> **Problem to solve**: The expected answer is a verbatim transcription of the lines below, beginning with the first and ending with the line that holds "order’s selling token is", without pictures.

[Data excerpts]
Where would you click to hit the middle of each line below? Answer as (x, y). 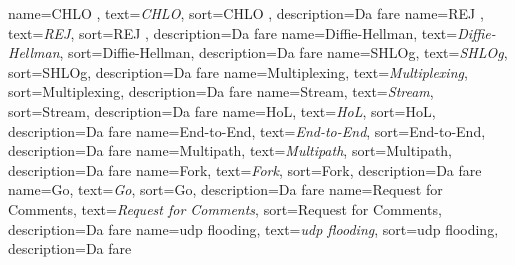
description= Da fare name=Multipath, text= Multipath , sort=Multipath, (230, 150)
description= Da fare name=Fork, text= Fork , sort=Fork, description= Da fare (245, 169)
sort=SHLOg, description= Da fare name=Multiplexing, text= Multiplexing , (238, 71)
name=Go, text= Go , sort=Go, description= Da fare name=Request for (225, 189)
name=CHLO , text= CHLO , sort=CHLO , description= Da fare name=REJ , (246, 13)
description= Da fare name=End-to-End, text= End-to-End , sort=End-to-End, (247, 130)
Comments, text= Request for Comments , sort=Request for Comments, (225, 208)
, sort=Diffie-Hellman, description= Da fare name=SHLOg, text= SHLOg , (283, 52)
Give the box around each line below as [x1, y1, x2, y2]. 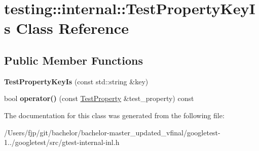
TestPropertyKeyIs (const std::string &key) [4, 76, 149, 86]
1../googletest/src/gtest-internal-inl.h [4, 137, 120, 147]
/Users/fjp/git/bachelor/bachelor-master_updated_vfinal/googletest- [4, 127, 220, 137]
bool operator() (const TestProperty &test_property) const [4, 93, 194, 104]
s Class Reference [4, 18, 129, 38]
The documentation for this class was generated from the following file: [4, 110, 225, 120]
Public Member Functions [4, 52, 143, 68]
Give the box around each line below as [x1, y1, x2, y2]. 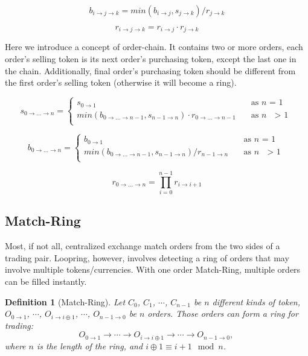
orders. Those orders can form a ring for [147, 307, 298, 320]
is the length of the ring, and [36, 339, 143, 352]
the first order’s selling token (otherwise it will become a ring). [5, 76, 237, 89]
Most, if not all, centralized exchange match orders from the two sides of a [5, 240, 280, 252]
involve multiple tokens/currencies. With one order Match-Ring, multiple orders [5, 263, 301, 276]
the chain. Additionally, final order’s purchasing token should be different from [5, 64, 296, 77]
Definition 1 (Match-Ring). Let [5, 295, 126, 308]
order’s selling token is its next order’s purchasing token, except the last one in [5, 52, 297, 65]
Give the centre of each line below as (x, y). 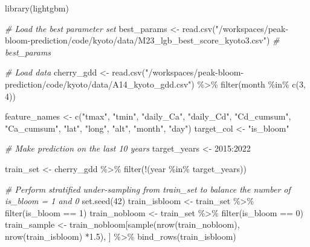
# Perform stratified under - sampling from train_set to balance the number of (148, 189)
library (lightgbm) (37, 8)
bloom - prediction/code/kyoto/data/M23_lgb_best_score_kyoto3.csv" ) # (142, 40)
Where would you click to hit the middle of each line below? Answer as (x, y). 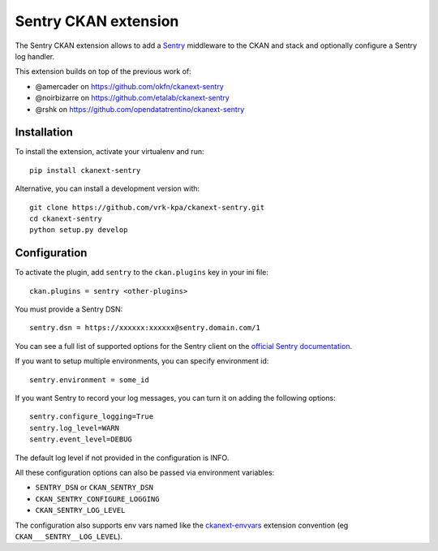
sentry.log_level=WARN (75, 428)
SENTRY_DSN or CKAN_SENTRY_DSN (94, 488)
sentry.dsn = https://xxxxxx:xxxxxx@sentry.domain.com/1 (145, 328)
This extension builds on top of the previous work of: (103, 71)
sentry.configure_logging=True (92, 417)
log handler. (35, 56)
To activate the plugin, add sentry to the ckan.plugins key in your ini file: (142, 273)
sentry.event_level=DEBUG (81, 439)
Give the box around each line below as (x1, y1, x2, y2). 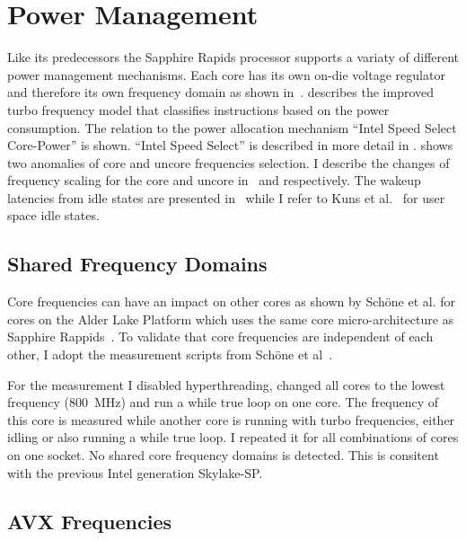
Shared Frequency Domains (7, 250, 268, 278)
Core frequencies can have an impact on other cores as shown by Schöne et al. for (7, 292, 455, 311)
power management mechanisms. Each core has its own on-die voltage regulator (7, 65, 445, 84)
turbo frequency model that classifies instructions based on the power (7, 100, 390, 119)
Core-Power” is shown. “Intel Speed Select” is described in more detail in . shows (7, 136, 453, 155)
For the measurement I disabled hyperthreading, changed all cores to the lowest (7, 375, 445, 394)
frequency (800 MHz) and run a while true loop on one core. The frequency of (7, 393, 439, 412)
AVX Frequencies (7, 507, 171, 535)
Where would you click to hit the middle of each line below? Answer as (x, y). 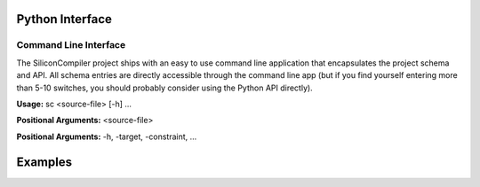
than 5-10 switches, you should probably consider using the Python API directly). (164, 88)
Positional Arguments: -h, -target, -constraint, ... (107, 136)
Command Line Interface (71, 45)
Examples (44, 162)
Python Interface (64, 19)
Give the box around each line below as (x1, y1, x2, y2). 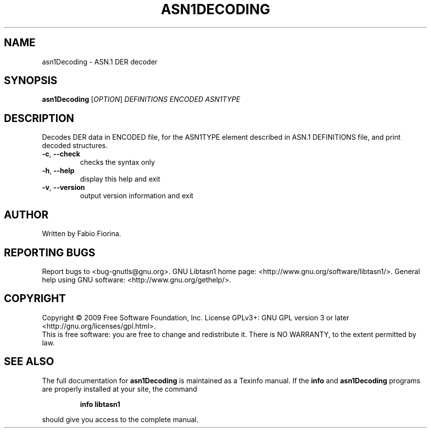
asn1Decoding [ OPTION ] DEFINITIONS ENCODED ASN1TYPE (42, 95, 241, 104)
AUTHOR (4, 208, 49, 221)
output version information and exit (80, 191, 193, 200)
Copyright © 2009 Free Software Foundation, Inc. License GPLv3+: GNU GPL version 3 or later (42, 313, 349, 322)
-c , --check (42, 150, 80, 158)
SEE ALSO (4, 355, 54, 368)
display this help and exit (80, 175, 160, 184)
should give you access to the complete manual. (42, 415, 199, 424)
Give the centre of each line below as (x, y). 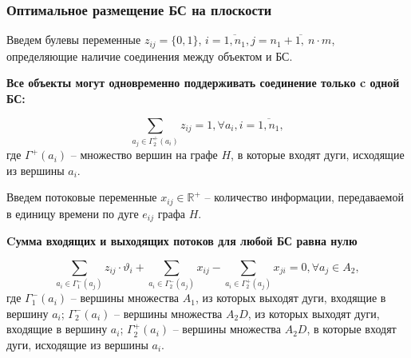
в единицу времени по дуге (73, 213)
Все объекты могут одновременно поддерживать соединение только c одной (203, 83)
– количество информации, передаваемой (304, 197)
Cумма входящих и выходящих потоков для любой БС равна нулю (182, 241)
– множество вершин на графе (144, 155)
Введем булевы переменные (74, 40)
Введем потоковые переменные (82, 197)
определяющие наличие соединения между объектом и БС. (150, 56)
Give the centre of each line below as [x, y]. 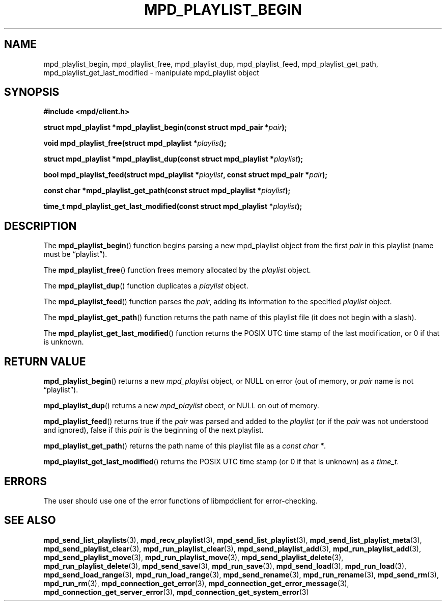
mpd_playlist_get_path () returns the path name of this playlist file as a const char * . [185, 446]
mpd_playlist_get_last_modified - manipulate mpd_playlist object [151, 72]
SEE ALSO [30, 520]
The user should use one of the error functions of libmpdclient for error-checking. [181, 501]
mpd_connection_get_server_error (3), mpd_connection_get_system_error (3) [176, 592]
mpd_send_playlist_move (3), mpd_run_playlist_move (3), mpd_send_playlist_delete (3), [193, 557]
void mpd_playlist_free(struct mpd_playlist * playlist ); [135, 143]
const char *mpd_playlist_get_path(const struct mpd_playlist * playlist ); [167, 191]
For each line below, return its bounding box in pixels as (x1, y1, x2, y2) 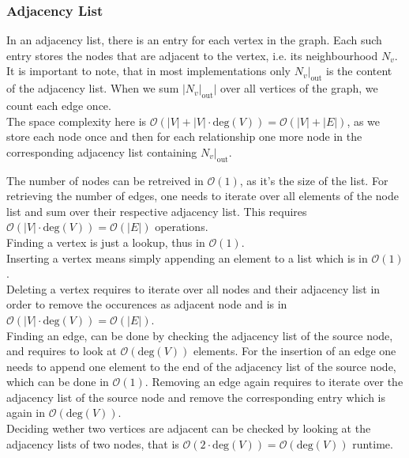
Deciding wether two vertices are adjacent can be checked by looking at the (6, 420, 371, 437)
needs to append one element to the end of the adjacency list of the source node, (6, 358, 396, 374)
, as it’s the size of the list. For (239, 172, 388, 188)
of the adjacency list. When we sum (6, 80, 179, 97)
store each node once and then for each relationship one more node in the (6, 128, 362, 145)
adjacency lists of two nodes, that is (6, 435, 179, 452)
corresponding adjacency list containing (6, 143, 197, 160)
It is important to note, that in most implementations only (6, 62, 291, 79)

> **Exercise answer**:
Where would you click to hit the middle of each line below? Answer as (x, y). 
description= Da fare name=Multipath, text= Multipath , sort=Multipath, (230, 150)
description= Da fare name=Fork, text= Fork , sort=Fork, description= Da fare (245, 169)
sort=SHLOg, description= Da fare name=Multiplexing, text= Multiplexing , (238, 71)
name=Go, text= Go , sort=Go, description= Da fare name=Request for (225, 189)
name=CHLO , text= CHLO , sort=CHLO , description= Da fare name=REJ , (246, 13)
description= Da fare name=End-to-End, text= End-to-End , sort=End-to-End, (247, 130)
Comments, text= Request for Comments , sort=Request for Comments, (225, 208)
, sort=Diffie-Hellman, description= Da fare name=SHLOg, text= SHLOg , (283, 52)
Give the box around each line below as [x1, y1, x2, y2]. 
TestPropertyKeyIs (const std::string &key) [4, 76, 149, 86]
1../googletest/src/gtest-internal-inl.h [4, 137, 120, 147]
/Users/fjp/git/bachelor/bachelor-master_updated_vfinal/googletest- [4, 127, 220, 137]
bool operator() (const TestProperty &test_property) const [4, 93, 194, 104]
s Class Reference [4, 18, 129, 38]
The documentation for this class was generated from the following file: [4, 110, 225, 120]
Public Member Functions [4, 52, 143, 68]
Give the box around each line below as [x1, y1, x2, y2]. 
orders. Those orders can form a ring for [147, 307, 298, 320]
is the length of the ring, and [36, 339, 143, 352]
the first order’s selling token (otherwise it will become a ring). [5, 76, 237, 89]
Most, if not all, centralized exchange match orders from the two sides of a [5, 240, 280, 252]
involve multiple tokens/currencies. With one order Match-Ring, multiple orders [5, 263, 301, 276]
the chain. Additionally, final order’s purchasing token should be different from [5, 64, 296, 77]
Definition 1 (Match-Ring). Let [5, 295, 126, 308]
order’s selling token is its next order’s purchasing token, except the last one in [5, 52, 297, 65]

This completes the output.